Knock it off ~ an open letter to the recent Twits (Twitter Trolls)

(Just a quick edit to add that this is not, in any way, directed at nor inspired by the conflict that took place among the community within the past day or so.  The “inspiration” actually came from an exchange between an irrational neurotypical person who attacked a few beloved members of the spectrum community, and I decided to also lump in a few supposedly-spectrum people from several months ago who also attacked several of us within the community.  OK, moving on…)


Dear Twits (Twitter Trolls),

I’m feeling a wee bit feisty tonight.  I can’t stay silent about this anymore.  So tonight, I’m going to speak up and let it fly.

I have witnessed you exhibit deplorable behavior toward a select few members of the Asperger’s/autism spectrum community on social media (namely Twitter) over the past few days.  Collectively, you spontaneously pop in and out of conversations, targeting us, goading us, trying to hit our weak or soft spots….and for what?

What is it, exactly, that you hope to accomplish?  Exactly what problem are you hoping to solve?  What sort of sick satisfaction do you derive from this behavior?  And more importantly, what exactly will prompt you to think, “mission accomplished” and make you go away?

You claim to have a problem with us, of one type or another.  But you hardly ever quite state the root of your issue, or if you do, it never makes sense, and it becomes rather difficult to discern just how your issue is our responsibility.  You make outlandish claims, and fail to back it up by citing any sources.  Your tantrums leave you looking rather impotent and ridiculous, actually.

Some of you Twitter Trolls are non-autistic parents of supposedly-autistic children.  You may or may not be open about it, but it’s pretty obvious that you’re miserable.  Maybe you feel baited-and-switched by God, or that you’re repaying some messy karma or something, for winding up with a “severely” autistic child.  I’m sorry that you’re miserable; I truly am.  I’m sorry that you feel stuck, hopeless, doomed, or whatever else you’re experiencing.  But most of all, I feel sorry for your children, for they are more than likely being sent a constantly-pinging message that they’re broken and inferior.  Don’t fool yourself; your children can sense everything.  They know you resent your situation.  They sense your disappointment.

And conversely, some of you are (or at least, claim to be) on the Asperger’s/autism spectrum.  (I do question this claim, because if you’re truly on the spectrum, you would understand firsthand the various challenges we face and just how sensitive and deep we can be.  I’ve examined and studied the official diagnostic criteria for Asperger’s/autism, and trolling behavior feels extremely out of place in the trait-pattern, so I do question your claim of being autistic.  But I digress…)  Like the trolls who are non-autistic parents of children on the spectrum, you, too, appear to be “hatin’ life”.  You, too, come across as “having issues”, extremely resentful, as though you got dealt a rotten hand and you’re wallowing in misery as well.  I feel sorry for you, too, but not for the reasons you would expect or want.

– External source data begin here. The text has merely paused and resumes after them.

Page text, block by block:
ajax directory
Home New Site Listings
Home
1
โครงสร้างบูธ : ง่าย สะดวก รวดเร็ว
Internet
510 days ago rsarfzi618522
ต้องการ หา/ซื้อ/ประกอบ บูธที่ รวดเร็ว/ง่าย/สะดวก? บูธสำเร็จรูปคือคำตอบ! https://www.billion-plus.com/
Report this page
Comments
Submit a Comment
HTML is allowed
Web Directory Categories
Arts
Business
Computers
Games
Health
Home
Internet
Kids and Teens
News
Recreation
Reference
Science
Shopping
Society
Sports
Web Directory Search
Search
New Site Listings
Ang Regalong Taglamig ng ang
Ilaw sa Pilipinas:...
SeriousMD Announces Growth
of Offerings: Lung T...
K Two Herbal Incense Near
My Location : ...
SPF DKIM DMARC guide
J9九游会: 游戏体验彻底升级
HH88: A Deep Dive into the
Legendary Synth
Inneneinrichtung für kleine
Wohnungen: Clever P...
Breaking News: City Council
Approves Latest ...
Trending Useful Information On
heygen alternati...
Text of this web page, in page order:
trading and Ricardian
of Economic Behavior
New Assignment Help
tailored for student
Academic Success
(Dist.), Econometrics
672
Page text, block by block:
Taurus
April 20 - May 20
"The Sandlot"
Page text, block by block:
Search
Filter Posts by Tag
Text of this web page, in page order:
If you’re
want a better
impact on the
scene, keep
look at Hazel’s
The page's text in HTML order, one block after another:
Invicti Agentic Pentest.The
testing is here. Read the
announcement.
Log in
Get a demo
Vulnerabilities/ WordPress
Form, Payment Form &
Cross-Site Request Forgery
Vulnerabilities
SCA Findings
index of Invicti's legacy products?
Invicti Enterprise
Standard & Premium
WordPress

Regardless of whether you trolls are on the spectrum or not, your behavior is despicable.  Chronologically, you’re adults; emotionally, you’re toddlers.  You accuse us of being “all about ourselves” and yet, when I scroll through the conversations, we reply with logical, respectful, cerebral questions, which are met only with additional nonsensical personal attacks or other vague comments (“LOL” and “hahaha” come to mind; yeah…real mature).  You don’t ever answer questions directly, cite any credible sources to solidify your position, or operate from any kind of quest for understanding.  You simply attack, babble, and leave, only to pop back up again.

What I find particularly amusing (although simultaneously frustrating) is your tendency to engage in a psychological tactic known as projection.  For the cheap seats, the Encyclopedia Britannica defines “projection, as a (psychological) defense mechanism” as:

a form of defense in which unwanted feelings are displaced onto another person, where they then appear as a threat from the external world. A common form of projection occurs when an individual, threatened by his own angry feelings, accuses another of harbouring hostile thoughts.

When you launch your personal attacks and bullying, you pretty much without fail end up accusing us of having a certain characteristic or acting in a certain way in which we have not, but interestingly, you have.  We, the recipients of your trolling, see right through these attacks, of course.  The nanosecond that someone starts picking a fight with a sweet and intelligent member of the autism spectrum community, we know that something is up with you, and you’re simply ill-equipped or flat-out unwilling to face it and deal with it yourself.  And thus, you get your kicks out of knocking us down.

And maybe that’s exactly what you’re trying to accomplish by engaging in cyber-schoolyard bullying.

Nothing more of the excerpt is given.